The records =>
——————
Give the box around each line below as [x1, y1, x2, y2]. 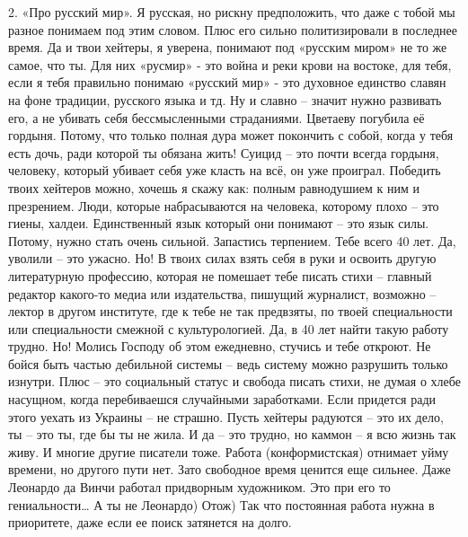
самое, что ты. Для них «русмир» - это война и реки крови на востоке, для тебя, [8, 55, 452, 74]
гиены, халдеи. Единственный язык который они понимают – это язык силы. [8, 214, 429, 233]
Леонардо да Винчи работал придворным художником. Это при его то [8, 478, 391, 497]
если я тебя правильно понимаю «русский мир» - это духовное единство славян [8, 73, 446, 92]
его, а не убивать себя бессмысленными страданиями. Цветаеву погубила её [8, 108, 425, 127]
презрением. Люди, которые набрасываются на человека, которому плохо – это [8, 196, 439, 215]
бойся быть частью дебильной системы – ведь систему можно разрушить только [8, 354, 448, 373]
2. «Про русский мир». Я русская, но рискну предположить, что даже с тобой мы [8, 3, 455, 21]
——————
What you need to do => All lines from the one with "бойся быть частью" through the final line of the listing above are to be restated word for word; the lines before it are left out.

Finished task =>
бойся быть частью дебильной системы – ведь систему можно разрушить только [8, 354, 448, 373]
2. «Про русский мир». Я русская, но рискну предположить, что даже с тобой мы [8, 3, 455, 21]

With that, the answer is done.